Task description: For the entries below, print exactly the lines between the line holding "to these results" and the line holding "Pulsinelli (169, 151)", inclusive, and nothing else.

Information given:
........

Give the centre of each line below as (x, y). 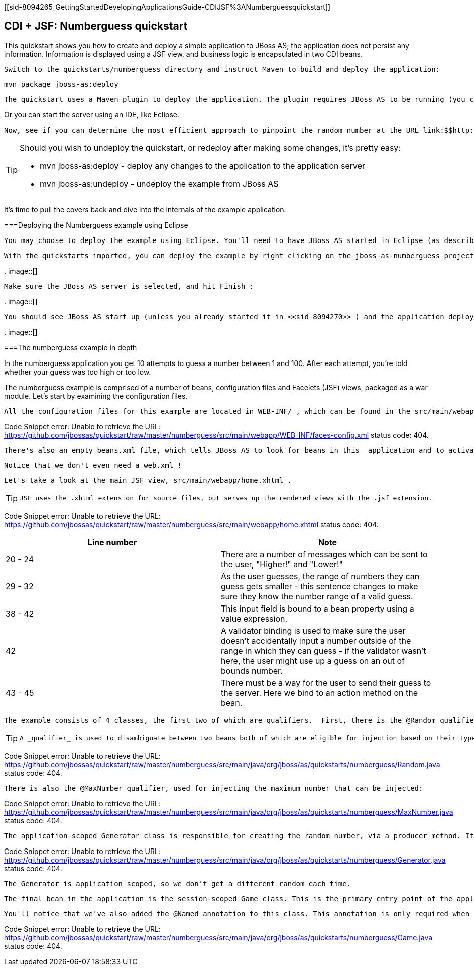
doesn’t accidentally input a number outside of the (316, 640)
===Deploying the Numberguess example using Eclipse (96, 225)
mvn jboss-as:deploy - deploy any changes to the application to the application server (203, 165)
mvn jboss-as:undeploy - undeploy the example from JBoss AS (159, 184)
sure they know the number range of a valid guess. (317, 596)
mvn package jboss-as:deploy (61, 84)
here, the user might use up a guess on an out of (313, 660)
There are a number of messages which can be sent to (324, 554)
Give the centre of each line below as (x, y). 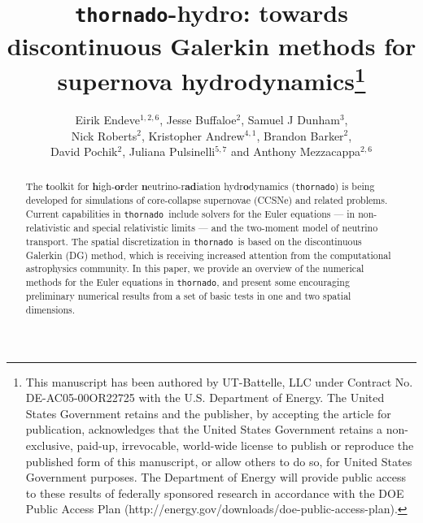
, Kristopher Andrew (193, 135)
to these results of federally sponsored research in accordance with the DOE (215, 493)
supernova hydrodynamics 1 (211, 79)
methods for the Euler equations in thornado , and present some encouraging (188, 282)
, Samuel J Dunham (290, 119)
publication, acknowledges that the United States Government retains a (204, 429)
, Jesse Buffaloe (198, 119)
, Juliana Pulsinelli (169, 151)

........

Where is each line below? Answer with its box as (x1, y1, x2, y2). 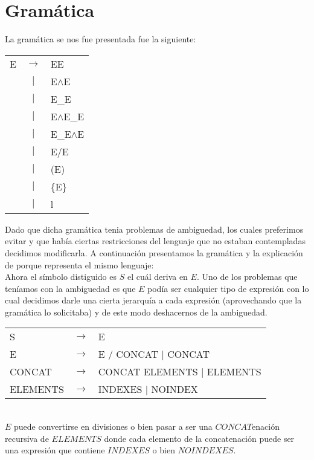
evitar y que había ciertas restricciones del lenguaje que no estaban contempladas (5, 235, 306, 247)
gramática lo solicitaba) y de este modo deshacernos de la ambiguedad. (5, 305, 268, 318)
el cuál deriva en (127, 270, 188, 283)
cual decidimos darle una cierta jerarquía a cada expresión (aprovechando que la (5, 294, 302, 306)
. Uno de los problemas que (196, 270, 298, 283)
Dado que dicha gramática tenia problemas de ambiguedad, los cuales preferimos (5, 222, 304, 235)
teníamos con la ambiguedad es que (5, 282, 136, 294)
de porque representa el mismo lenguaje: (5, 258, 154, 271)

........

Solved problem:
to these results of federally sponsored research in accordance with the DOE (215, 493)
supernova hydrodynamics 1 (211, 79)
methods for the Euler equations in thornado , and present some encouraging (188, 282)
, Samuel J Dunham (290, 119)
publication, acknowledges that the United States Government retains a (204, 429)
, Jesse Buffaloe (198, 119)
, Juliana Pulsinelli (169, 151)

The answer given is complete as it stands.